In fact it's not until recently that we actually had pick up lines or a need to study this. You just have to differentiate the forced reality from the natural, timeless reality of attraction and female response and separate out all of what doesn't matter (such as her fickle independent character when it comes to attraction and don't deal with it).
Prevent rejection and isolate the possibility of it by understanding the model magnet system and charts. She isn't rejecting you, she's just placing a perception onto you and judging you initially to see if you meet her expectational response/ideal.
I like to say;
She can't sleep with a man of low (m.m.) character just as much as you can't sleep with an ugly, fat chick.
And if you've taken one for the home team, that's about as often as she slept with a man of low character (despite his looks).
So make sure that you not only communicate the right things but BE the man of the highest character that you can.
It's more important than your social character/status or your own inner game and personality, it's about your connection to the universal power of masculinity and secure inner strength.
The feminine energy in her will rule over her fickle independent behavior and her body just may not be able to resist. This can all happen within a few seconds of her seeing you.
At this point women will be approaching you like crazy and throwing out all kinds of signs because this kind of man who is in touch is so rare these days.
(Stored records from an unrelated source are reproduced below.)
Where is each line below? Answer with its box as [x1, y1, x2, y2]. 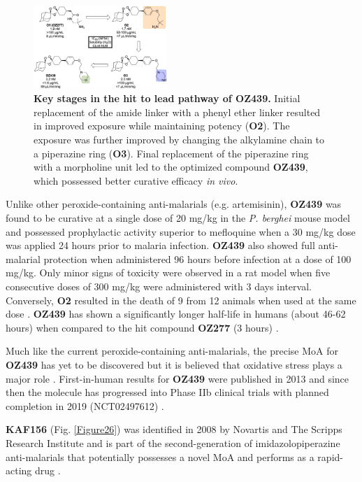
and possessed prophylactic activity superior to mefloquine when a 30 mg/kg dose [6, 224, 356, 239]
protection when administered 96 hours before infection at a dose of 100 [43, 251, 352, 266]
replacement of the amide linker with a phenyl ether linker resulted [34, 104, 321, 119]
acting [6, 463, 32, 478]
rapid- [317, 449, 343, 464]
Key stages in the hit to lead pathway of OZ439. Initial [34, 91, 301, 106]
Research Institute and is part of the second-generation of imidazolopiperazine [6, 435, 340, 450]
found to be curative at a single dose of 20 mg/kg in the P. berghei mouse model [6, 211, 350, 225]
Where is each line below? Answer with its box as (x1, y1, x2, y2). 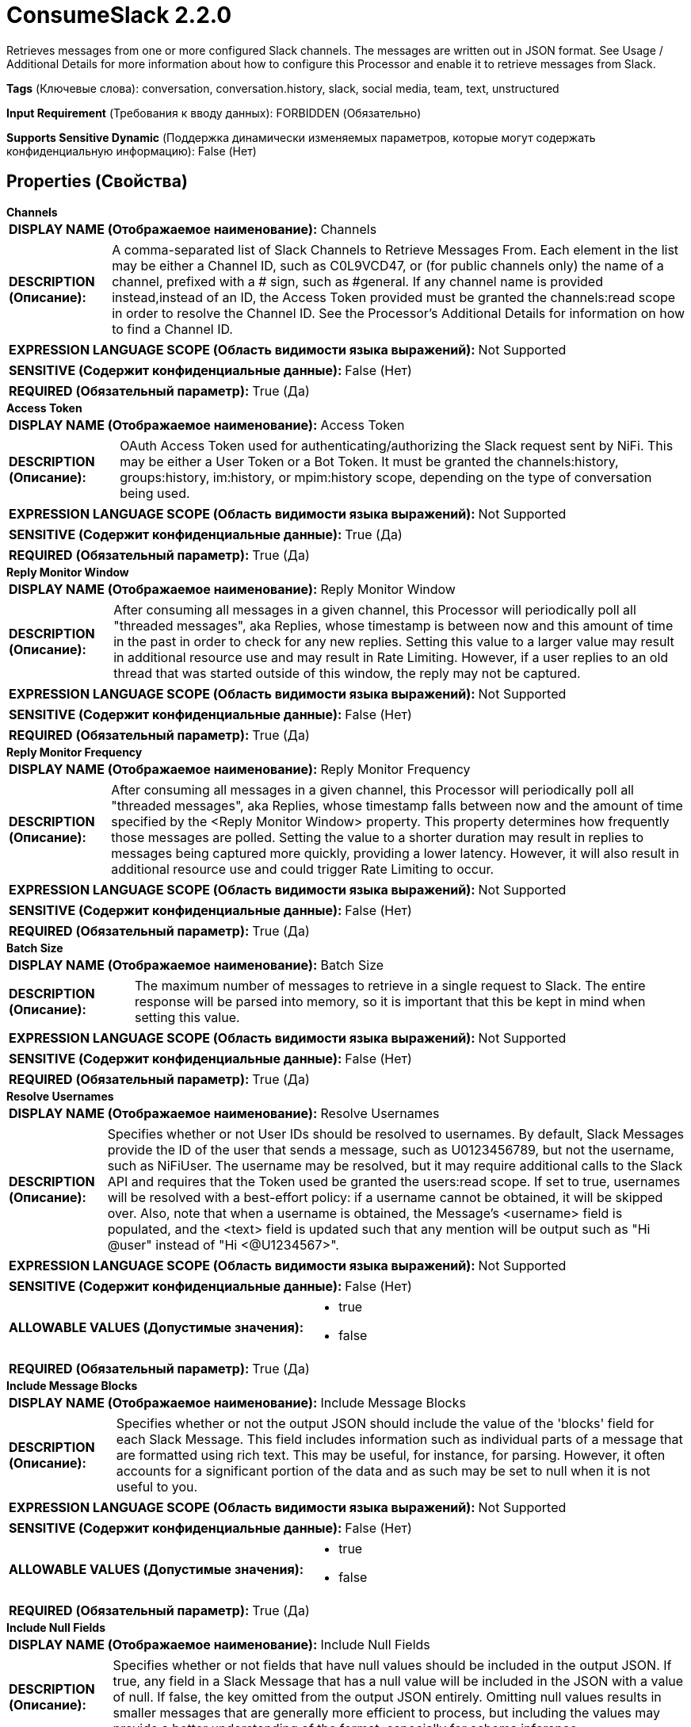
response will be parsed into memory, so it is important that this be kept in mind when (135, 993, 646, 1009)
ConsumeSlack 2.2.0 (6, 2, 232, 29)
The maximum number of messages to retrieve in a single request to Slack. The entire (135, 977, 646, 994)
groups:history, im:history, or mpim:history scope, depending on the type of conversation (120, 469, 652, 485)
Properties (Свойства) (6, 171, 188, 192)
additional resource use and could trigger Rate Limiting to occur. (111, 860, 494, 877)
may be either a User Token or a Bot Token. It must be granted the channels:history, (120, 453, 619, 469)
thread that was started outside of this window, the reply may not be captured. (113, 664, 581, 681)

The works already cut out for you.
What would it be worth for you to turn the tables, never get rejected and live that kind of lifestyle with women no MATTER your looks, age, income or social status?
It's not a trick. It's real. And it's every man's inheritance but he has to embrace and accept it. I am the messenger because this power is greater than the greatest of any man in history's own independent character.
You don't have to be a superstar pick up character, you just have to be a man of (natural) character and you'll be able to catch women's interest just by walking in the room.
And when you're already spurring attraction in her and she can trust you by your body language, there's less of a chance you'll get rejected anyways.
And if you're living in a dominant reality where she is attracted to you and wants to be plus take the natural approach you can prevent rejection entirely.
Both Denise Ryan & Rion Williams are contributors for EditorialToday. The above articles have been edited for relevancy and timeliness. All write-ups, reviews, tips and guides published by EditorialToday.com and its partners or affiliates are for informational purposes only. They should not be used for any legal or any other type of advice. We do not endorse any author, contributor, writer or article posted by our team.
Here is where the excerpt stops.